HMAC Generator
SecurityCompute HMAC message authentication codes using SHA-256, SHA-512, or MD5 with a custom secret key. Verify API signatures and authenticate messages online.
HMAC is computed entirely in your browser via the WebCrypto API — keys never leave your device.
Secret Key
Message
HMAC-SHA-256 Signature
HMAC signature will appear here
About HMAC Generator
The HMAC Generator computes Hash-based Message Authentication Codes using a shared secret key and your choice of underlying hash function — SHA-256 (recommended), SHA-512 (maximum hash strength), SHA-1 (legacy), or MD5 (compatibility only). HMAC simultaneously provides data integrity (the message has not been altered) and authenticity (the sender knows the secret key), making it the standard mechanism for signing API requests, validating webhook payloads (GitHub, Stripe, Twilio), and constructing JWT signatures. Computation runs in the browser via the Web Crypto API, so neither the message nor the secret key is transmitted to any server.
Features
- ✓Supports HMAC-SHA-256, HMAC-SHA-512, HMAC-SHA-384, HMAC-SHA-1, and HMAC-MD5
- ✓Secret key input supports plain text or hex-encoded binary keys
- ✓Output in lowercase hex, uppercase hex, and base64 for all common use cases
- ✓Verify mode: compare a computed HMAC against an expected value with constant-time equality
- ✓Message input accepts plain text with UTF-8 encoding (standard for most APIs)

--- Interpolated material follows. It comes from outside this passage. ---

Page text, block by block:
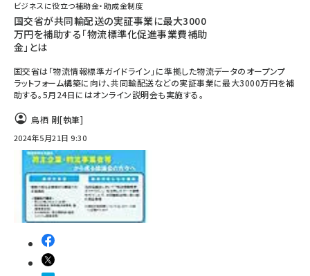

- ✓One-click copy of each output format
- ✓Runs via the Web Crypto API (SubtleCrypto.sign) for browser-native performance
- ✓Shows byte length of the key and message as a debugging aid
- ✓100 % client-side — secret keys and messages never leave your browser
Common Use Cases
- Verifying a webhook signature from GitHub, Stripe, Twilio, or other services
- Generating the HMAC-SHA256 signature component for AWS Signature Version 4 request signing
- Debugging API authentication by computing and comparing HMAC values step by step
- Validating that a JWT HS256 or HS512 signature is correct for a given payload and secret
- Signing outgoing webhook payloads in a server application and verifying the signature client-side
- Testing HMAC library implementations in different languages against a known-correct reference value
- Computing HMAC-based one-time passwords (HOTP) as a building block for 2FA systems
- Authenticating data transfers in IoT or embedded systems during development and testing
Frequently Asked Questions
QWhat is the difference between a hash and an HMAC?
A plain cryptographic hash (e.g., SHA-256) produces a fixed-size digest of a message but provides no authentication — anyone can recompute it without knowing a secret. An HMAC mixes a secret key into the hash computation using a defined scheme (HMAC = hash(key ⊕ opad ∥ hash(key ⊕ ipad ∥ message))), so only parties that know the key can produce or verify the MAC. This makes HMAC suitable for message authentication where a hash alone is not.
QWhich HMAC algorithm should I use?
HMAC-SHA-256 is the best choice for most applications. It is mandated by many security standards (RFC 7519 for JWT HS256, AWS Signature V4) and provides 128 bits of security. HMAC-SHA-512 doubles the output size and is appropriate for very high-security contexts. Avoid HMAC-MD5 in new designs — while it has no known HMAC-specific breaks, MD5 is deprecated and may trigger security scanners.
QHow do I verify a GitHub webhook signature?
GitHub sends an `X-Hub-Signature-256` header containing `sha256=<hex_digest>`. In this tool, set the algorithm to HMAC-SHA-256, paste the raw request body as the message, enter your webhook secret as the key, and compare the hex output with the value after the `sha256=` prefix. A match confirms the payload is authentic.
QShould my secret key be a random string or a password?
For security, the HMAC key should be a cryptographically random binary string of at least 32 bytes (256 bits) for HMAC-SHA-256. Human-memorable passwords have low entropy and are vulnerable to brute-force attacks if an attacker intercepts HMAC values. Use a key generator or `crypto.getRandomValues()` to produce a suitable key.
QWhat is constant-time comparison and why does it matter for HMAC verification?
Standard string comparison short-circuits as soon as two bytes differ, which creates a timing side-channel that can reveal partial information about the expected HMAC value through careful timing measurements. Constant-time comparison always processes all bytes regardless of where a mismatch occurs, preventing this attack. The verify mode in this tool uses a constant-time comparison implementation.
QCan HMAC be used to sign JWTs?
Yes. The HS256, HS384, and HS512 JWT signature algorithms are HMAC-SHA-256, HMAC-SHA-384, and HMAC-SHA-512 respectively. The signed data is `base64url(header) + '.' + base64url(payload)` and the secret is the shared symmetric key. Note that HS256 uses a symmetric key (same key to sign and verify), making it unsuitable for scenarios where issuers and verifiers should be different parties — use RS256 or ES256 (asymmetric) in those cases.